Ni en broma. Pero es que, además, lo del porcentaje da igual, lo que importa es transmitir el mensaje de que el castellano «no es nuestra lengua»... Eso entre tantos otros mensajes. El otro día leía un texto de un autor que es muy sensato en cualquier otro tema decir que la escuela catalana se esfuerza por la integración pero el Estado Español la sabotea porque destina una cantidad ínfima del PIB a educación... Bueno, pues no hay ningún fundamento para decir una cosa ni la otra. Resulta que el gasto por alumno en Cataluña es uno de los más bajos de España.

¿La educación en España es pobre? Pobre en recursos, quiero decir.
No. Ni es pobre ni el dinero es su problema. Si comparamos con otros países, el gasto por alumno es relativamente alto, aunque que ha bajado con los recortes de estos años.

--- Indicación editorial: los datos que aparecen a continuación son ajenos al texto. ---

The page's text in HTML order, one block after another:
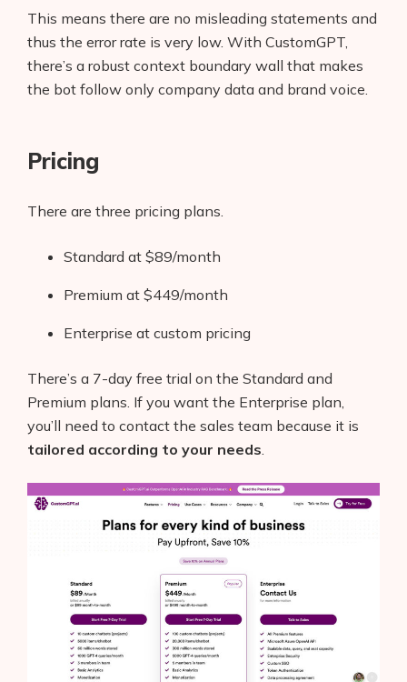
This means there are no misleading statements and
thus the error rate is very low. With CustomGPT,
there’s a robust context boundary wall that makes
the bot follow only company data and brand voice.
Pricing
There are three pricing plans.
Standard at $89/month
Premium at $449/month
Enterprise at custom pricing
There’s a 7-day free trial on the Standard and
Premium plans. If you want the Enterprise plan,
you’ll need to contact the sales team because it is
tailored according to your needs
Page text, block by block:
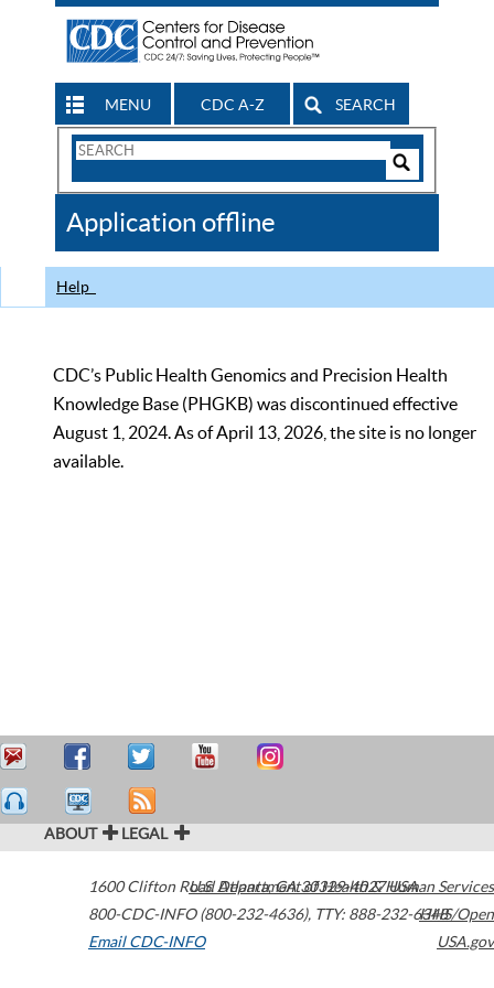
MENU CDC A-Z SEARCH
Search
CDC
Application offline
Help
CDC’s Public Health Genomics and Precision Health
Knowledge Base (PHGKB) was discontinued effective
August 1, 2024. As of April 13, 2026, the site is no longer
available.
ABOUT LEGAL
1600 Clifton Road Atlanta,GA30329-4027USA
800-CDC-INFO (800-232-4636), TTY: 888-232-6348
Email CDC-INFO
U.S. Department of Health & Human Services
HHS/Open
USA.gov
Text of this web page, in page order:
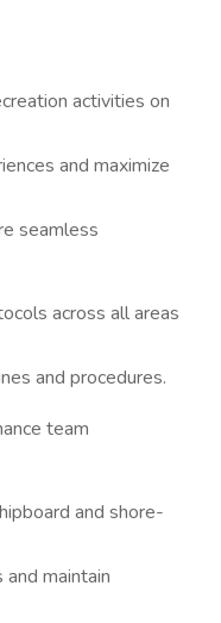
activities on
and maximize
seamless
across all areas
and procedures.
team
and shore-
maintain
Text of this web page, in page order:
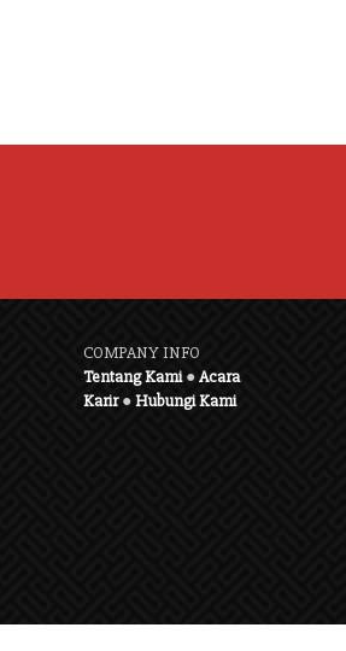
COMPANY INFO
Tentang Kami●Acara
Karir●Hubungi Kami
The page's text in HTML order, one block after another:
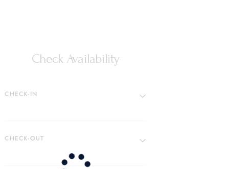
Check Availability
CHECK-IN
CHECK-OUT

Hablo con amigos profesores y me dicen que los problemas de indisciplina, falta de respeto y actitudes desafiantes se han vuelto muy extraños en comparación con lo que ocurría hace ocho, nueve años.
Es la primera vez que lo oigo... Soy escéptico. Me parece más probable que lo que varíe sea la alarma entre la profesión. En Sociología Criminal es un lugar común que la percepción espontánea de la frecuencia de delitos y peligrosidad (por barrios o por temporadas) no suele corresponder a la realidad. En el sistema educativo hubo unos años en que el tema fue obsesivo, sobre todo cuando el sindicato ANPE salió con los absolutamente infumables informes de Iñaki Piñuel sobre acoso y violencia escolar y con su bastante demagógico defensor del profesor.

La última pregunta. La vieja promesa de "estudiad mucho y prosperaréis a través del conocimiento..." ¿ha caducado?
Está más vigente que nunca: aunque veamos licenciados de camareros y millonarios que dejaron la carrera, es en adelante cuando la educación más va a marcar la diferencia entre éxito y fracaso.